Exercise goal | Copy each line of the records that contains the word "networks".

Records drawn from a dataset:
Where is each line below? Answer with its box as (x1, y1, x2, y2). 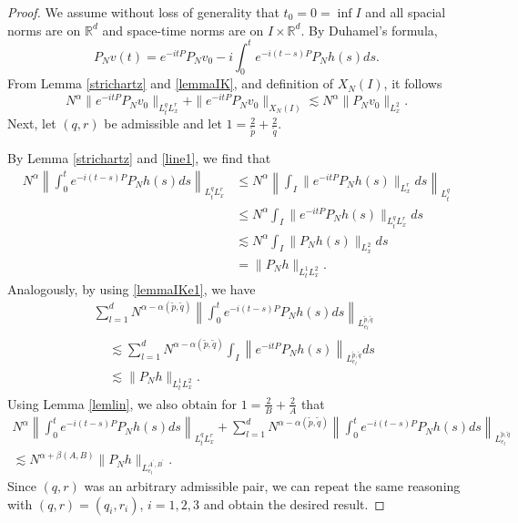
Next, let (7, 114, 56, 133)
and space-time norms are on (102, 20, 264, 39)
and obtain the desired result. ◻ (203, 494, 385, 513)
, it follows (383, 74, 442, 93)
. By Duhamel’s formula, (300, 20, 438, 39)
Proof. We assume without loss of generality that (7, 3, 279, 21)
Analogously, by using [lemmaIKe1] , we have (7, 279, 256, 298)
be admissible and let (104, 114, 222, 133)
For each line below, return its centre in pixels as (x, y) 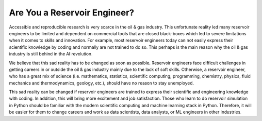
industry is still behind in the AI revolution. (51, 54)
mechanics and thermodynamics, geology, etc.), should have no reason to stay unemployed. (101, 83)
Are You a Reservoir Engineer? (72, 13)
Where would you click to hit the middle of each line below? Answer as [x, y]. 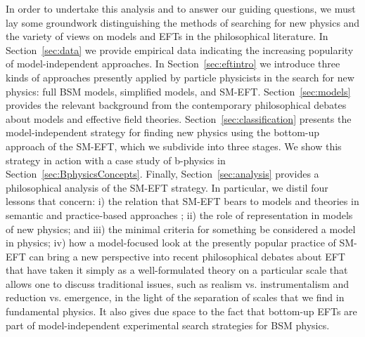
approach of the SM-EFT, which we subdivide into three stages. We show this [174, 146]
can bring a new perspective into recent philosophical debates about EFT [187, 256]
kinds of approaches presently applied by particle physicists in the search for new [180, 77]
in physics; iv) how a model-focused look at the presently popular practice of [171, 243]
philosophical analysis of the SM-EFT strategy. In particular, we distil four [167, 187]
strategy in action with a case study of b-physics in [116, 160]
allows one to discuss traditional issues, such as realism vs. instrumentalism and [177, 283]
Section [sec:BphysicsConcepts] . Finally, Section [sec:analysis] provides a [162, 174]
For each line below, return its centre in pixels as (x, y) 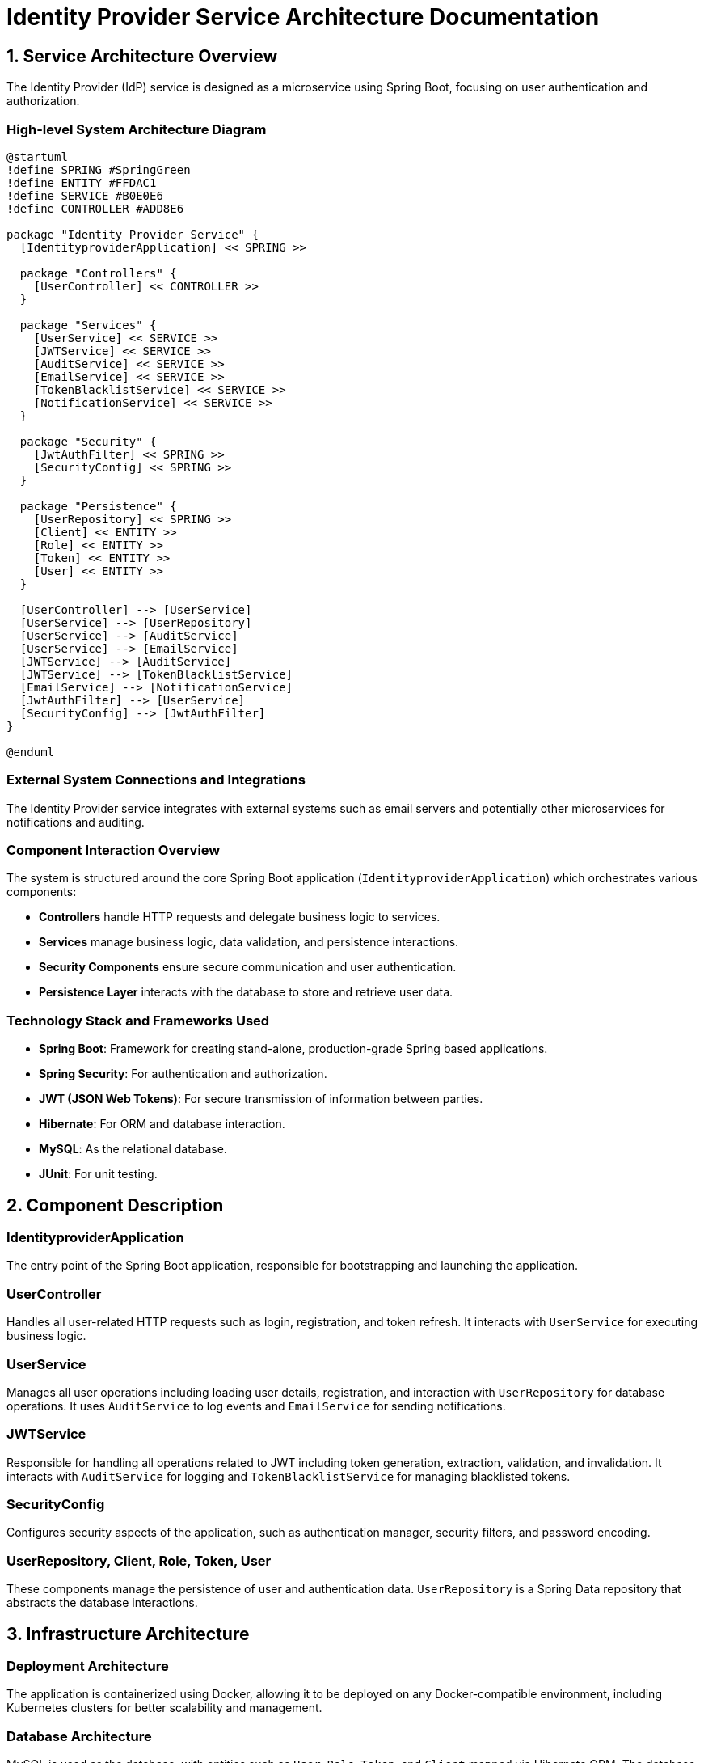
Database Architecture (79, 1736)
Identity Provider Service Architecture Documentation (303, 17)
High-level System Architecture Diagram (137, 129)
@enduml (31, 752)
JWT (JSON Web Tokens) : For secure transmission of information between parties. (261, 1099)
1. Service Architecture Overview (142, 56)
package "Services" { (88, 325)
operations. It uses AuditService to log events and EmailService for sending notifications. (256, 1406)
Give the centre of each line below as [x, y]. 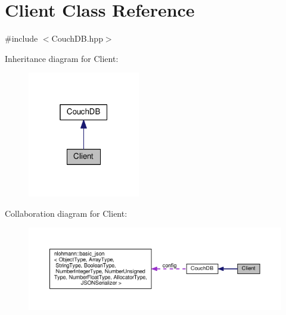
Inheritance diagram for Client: [62, 58]
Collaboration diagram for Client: [66, 213]
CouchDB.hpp [77, 38]
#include [21, 38]
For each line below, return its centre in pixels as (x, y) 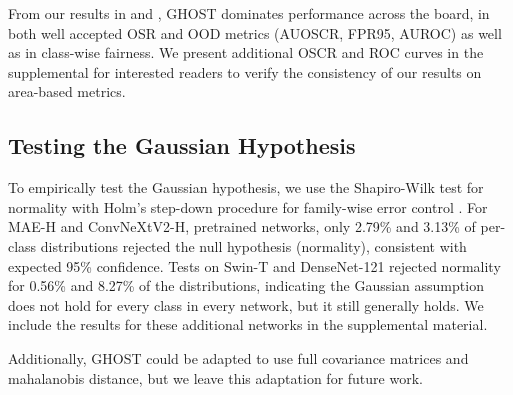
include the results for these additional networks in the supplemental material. (248, 324)
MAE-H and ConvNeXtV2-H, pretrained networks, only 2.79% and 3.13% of (242, 226)
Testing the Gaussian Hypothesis (182, 145)
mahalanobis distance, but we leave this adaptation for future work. (215, 377)
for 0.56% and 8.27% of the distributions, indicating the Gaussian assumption (246, 285)
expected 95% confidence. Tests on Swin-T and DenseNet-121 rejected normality (254, 265)
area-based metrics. (67, 91)
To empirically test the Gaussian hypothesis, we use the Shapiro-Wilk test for (246, 187)
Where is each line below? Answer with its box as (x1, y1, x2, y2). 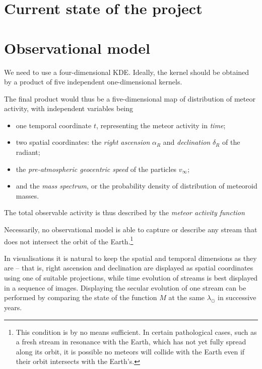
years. (4, 302, 22, 313)
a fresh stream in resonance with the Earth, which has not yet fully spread (16, 336, 246, 347)
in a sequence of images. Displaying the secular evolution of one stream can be (4, 282, 246, 293)
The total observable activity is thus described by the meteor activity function (4, 207, 245, 218)
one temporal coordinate (16, 120, 92, 130)
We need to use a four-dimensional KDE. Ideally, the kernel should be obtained (4, 66, 249, 77)
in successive (217, 292, 256, 303)
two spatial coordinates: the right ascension (16, 137, 150, 147)
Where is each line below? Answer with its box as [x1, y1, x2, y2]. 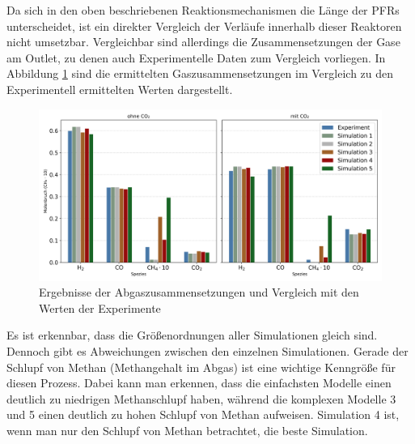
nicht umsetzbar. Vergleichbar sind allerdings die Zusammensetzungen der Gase [6, 33, 400, 50]
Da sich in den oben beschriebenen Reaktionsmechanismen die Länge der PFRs [6, 2, 400, 18]
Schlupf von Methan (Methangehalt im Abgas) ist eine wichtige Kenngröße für [6, 358, 396, 375]
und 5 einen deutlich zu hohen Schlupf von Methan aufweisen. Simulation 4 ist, [6, 406, 400, 423]
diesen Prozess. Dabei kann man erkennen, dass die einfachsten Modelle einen [6, 374, 392, 391]
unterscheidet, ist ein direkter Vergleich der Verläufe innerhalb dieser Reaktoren [6, 17, 402, 34]
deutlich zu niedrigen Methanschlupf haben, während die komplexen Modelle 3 [6, 390, 396, 407]
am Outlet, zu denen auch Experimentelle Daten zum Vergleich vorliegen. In [6, 49, 386, 66]
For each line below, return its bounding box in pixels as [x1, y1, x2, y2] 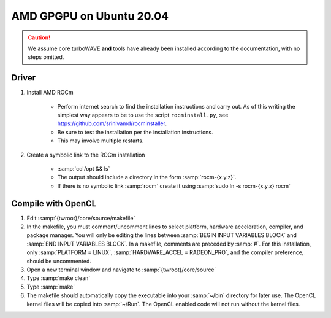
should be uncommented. [26, 257, 92, 265]
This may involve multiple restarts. [57, 137, 144, 144]
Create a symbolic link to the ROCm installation [26, 151, 145, 158]
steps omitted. [28, 53, 64, 61]
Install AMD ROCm [26, 89, 74, 96]
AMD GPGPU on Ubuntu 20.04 [11, 9, 169, 23]
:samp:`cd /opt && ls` [57, 165, 110, 172]
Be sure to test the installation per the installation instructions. [57, 128, 214, 136]
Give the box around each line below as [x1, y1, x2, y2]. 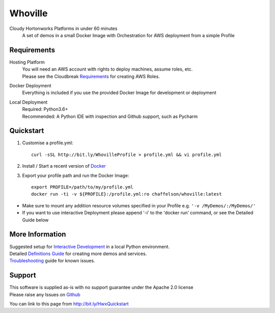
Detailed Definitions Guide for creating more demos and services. [9, 251, 147, 257]
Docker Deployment [9, 83, 51, 89]
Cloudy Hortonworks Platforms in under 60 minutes [9, 25, 118, 32]
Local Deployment [9, 99, 48, 105]
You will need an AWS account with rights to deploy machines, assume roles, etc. [22, 66, 193, 72]
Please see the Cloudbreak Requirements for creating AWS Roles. [22, 73, 160, 79]
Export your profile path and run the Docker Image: [22, 172, 129, 178]
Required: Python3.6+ [22, 106, 68, 112]
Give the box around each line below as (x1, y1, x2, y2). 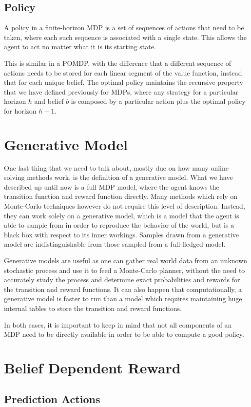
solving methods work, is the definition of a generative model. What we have (4, 172, 233, 182)
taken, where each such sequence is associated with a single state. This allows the (4, 32, 247, 42)
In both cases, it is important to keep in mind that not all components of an (4, 319, 232, 329)
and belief (34, 96, 64, 106)
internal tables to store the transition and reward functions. (4, 303, 182, 313)
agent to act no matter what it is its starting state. (4, 41, 156, 52)
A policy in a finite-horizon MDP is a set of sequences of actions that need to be (4, 22, 244, 33)
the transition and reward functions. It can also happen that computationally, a (4, 284, 242, 294)
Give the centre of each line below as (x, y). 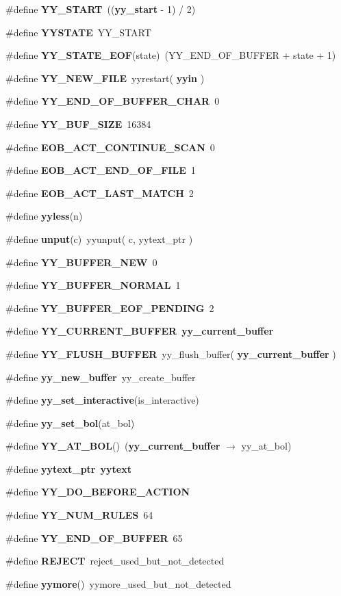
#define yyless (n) (44, 216)
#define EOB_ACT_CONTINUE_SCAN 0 (110, 147)
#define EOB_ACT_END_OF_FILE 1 (101, 170)
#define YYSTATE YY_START (78, 32)
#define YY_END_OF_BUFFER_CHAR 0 (113, 101)
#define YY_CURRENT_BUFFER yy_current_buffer (140, 331)
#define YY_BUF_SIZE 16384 (78, 124)
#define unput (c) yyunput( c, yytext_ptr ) (99, 238)
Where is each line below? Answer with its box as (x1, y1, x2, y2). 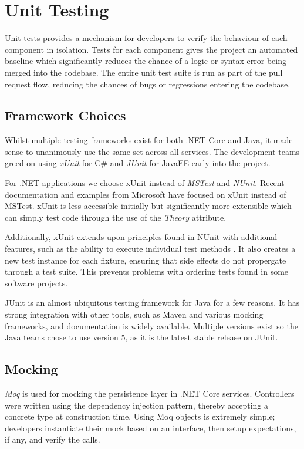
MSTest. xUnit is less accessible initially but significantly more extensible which (5, 200, 292, 212)
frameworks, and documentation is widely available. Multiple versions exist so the (5, 319, 298, 332)
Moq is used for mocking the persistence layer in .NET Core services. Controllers (5, 387, 295, 399)
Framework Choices (5, 106, 126, 124)
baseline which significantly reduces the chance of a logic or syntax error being (5, 55, 286, 67)
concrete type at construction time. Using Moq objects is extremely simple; (5, 410, 275, 423)
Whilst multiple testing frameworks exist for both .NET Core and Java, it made (5, 134, 293, 146)
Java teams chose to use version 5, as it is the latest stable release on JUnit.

Output |
include the results for these additional networks in the supplemental material. (248, 324)
MAE-H and ConvNeXtV2-H, pretrained networks, only 2.79% and 3.13% of (242, 226)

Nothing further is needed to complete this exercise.